→ **Task requirements**
From the records below, extract only the lines running from the line with "甸市看守所。后来又被强行分别劫持到公主岭监狱和吉林监" to the line with "37060 188460", both lines included, reproducing them exactly.

═════ Extracted material ═════

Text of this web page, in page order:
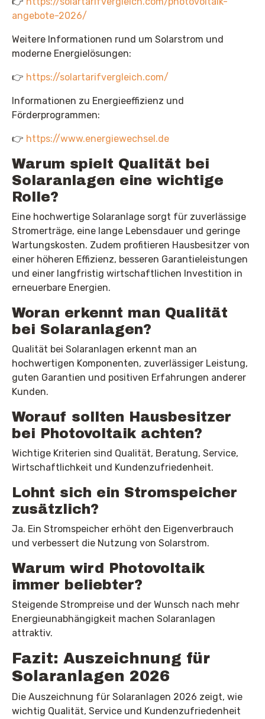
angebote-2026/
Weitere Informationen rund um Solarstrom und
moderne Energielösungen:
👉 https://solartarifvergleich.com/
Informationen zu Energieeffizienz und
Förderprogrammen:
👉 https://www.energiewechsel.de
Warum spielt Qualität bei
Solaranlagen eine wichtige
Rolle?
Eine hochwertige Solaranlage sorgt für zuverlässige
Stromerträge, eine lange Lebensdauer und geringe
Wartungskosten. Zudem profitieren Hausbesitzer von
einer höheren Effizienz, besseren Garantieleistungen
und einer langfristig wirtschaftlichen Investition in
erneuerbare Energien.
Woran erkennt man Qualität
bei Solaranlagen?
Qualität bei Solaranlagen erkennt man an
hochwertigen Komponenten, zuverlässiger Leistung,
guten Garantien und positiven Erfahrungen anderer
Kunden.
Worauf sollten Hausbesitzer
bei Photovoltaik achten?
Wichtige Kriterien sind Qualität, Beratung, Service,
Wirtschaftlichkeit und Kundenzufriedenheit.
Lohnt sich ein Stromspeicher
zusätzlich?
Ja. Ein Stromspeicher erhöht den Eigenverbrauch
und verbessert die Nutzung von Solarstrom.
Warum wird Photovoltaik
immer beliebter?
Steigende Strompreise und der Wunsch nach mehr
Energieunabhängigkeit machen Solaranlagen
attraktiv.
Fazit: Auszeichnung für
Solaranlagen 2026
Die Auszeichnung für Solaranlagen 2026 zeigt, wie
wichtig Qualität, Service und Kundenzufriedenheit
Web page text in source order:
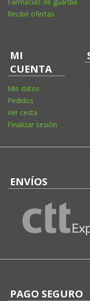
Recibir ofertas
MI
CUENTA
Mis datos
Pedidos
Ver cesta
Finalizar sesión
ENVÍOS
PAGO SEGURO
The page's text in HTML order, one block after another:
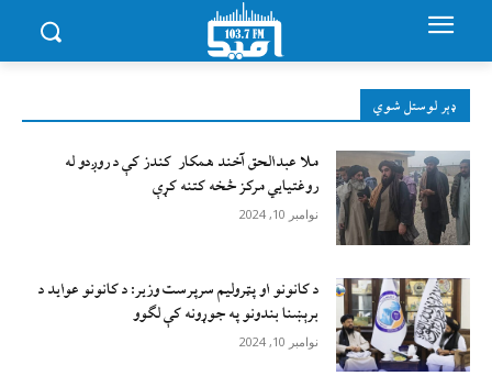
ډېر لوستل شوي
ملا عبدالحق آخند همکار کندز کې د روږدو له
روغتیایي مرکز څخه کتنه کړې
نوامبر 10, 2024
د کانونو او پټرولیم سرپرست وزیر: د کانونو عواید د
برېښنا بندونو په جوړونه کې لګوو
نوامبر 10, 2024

═════
═════ Extracted material ═════

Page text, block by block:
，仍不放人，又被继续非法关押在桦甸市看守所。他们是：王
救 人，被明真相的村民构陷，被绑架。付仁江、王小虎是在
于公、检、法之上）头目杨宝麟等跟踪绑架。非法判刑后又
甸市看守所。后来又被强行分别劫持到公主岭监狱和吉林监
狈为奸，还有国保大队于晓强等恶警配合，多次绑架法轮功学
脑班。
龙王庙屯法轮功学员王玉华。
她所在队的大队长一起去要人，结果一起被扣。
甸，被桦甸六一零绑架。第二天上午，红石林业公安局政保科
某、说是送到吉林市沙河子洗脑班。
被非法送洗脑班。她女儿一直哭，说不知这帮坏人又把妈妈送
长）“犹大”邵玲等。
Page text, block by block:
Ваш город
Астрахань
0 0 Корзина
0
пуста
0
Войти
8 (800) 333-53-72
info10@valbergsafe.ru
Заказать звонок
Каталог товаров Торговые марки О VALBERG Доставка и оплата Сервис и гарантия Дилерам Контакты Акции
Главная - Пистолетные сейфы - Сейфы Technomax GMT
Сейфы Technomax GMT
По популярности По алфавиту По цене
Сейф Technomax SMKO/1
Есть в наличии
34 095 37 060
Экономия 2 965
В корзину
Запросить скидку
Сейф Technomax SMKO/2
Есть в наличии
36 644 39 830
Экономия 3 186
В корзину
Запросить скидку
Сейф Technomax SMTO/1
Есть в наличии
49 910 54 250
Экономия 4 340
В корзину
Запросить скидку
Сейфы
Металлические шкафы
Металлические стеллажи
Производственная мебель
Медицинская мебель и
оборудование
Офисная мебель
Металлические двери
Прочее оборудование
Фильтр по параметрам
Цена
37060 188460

═════

→ **Task result**
甸市看守所。后来又被强行分别劫持到公主岭监狱和吉林监
狈为奸，还有国保大队于晓强等恶警配合，多次绑架法轮功学
脑班。
龙王庙屯法轮功学员王玉华。
她所在队的大队长一起去要人，结果一起被扣。
甸，被桦甸六一零绑架。第二天上午，红石林业公安局政保科
某、说是送到吉林市沙河子洗脑班。
被非法送洗脑班。她女儿一直哭，说不知这帮坏人又把妈妈送
长）“犹大”邵玲等。
Page text, block by block:
Ваш город
Астрахань
0 0 Корзина
0
пуста
0
Войти
8 (800) 333-53-72
info10@valbergsafe.ru
Заказать звонок
Каталог товаров Торговые марки О VALBERG Доставка и оплата Сервис и гарантия Дилерам Контакты Акции
Главная - Пистолетные сейфы - Сейфы Technomax GMT
Сейфы Technomax GMT
По популярности По алфавиту По цене
Сейф Technomax SMKO/1
Есть в наличии
34 095 37 060
Экономия 2 965
В корзину
Запросить скидку
Сейф Technomax SMKO/2
Есть в наличии
36 644 39 830
Экономия 3 186
В корзину
Запросить скидку
Сейф Technomax SMTO/1
Есть в наличии
49 910 54 250
Экономия 4 340
В корзину
Запросить скидку
Сейфы
Металлические шкафы
Металлические стеллажи
Производственная мебель
Медицинская мебель и
оборудование
Офисная мебель
Металлические двери
Прочее оборудование
Фильтр по параметрам
Цена
37060 188460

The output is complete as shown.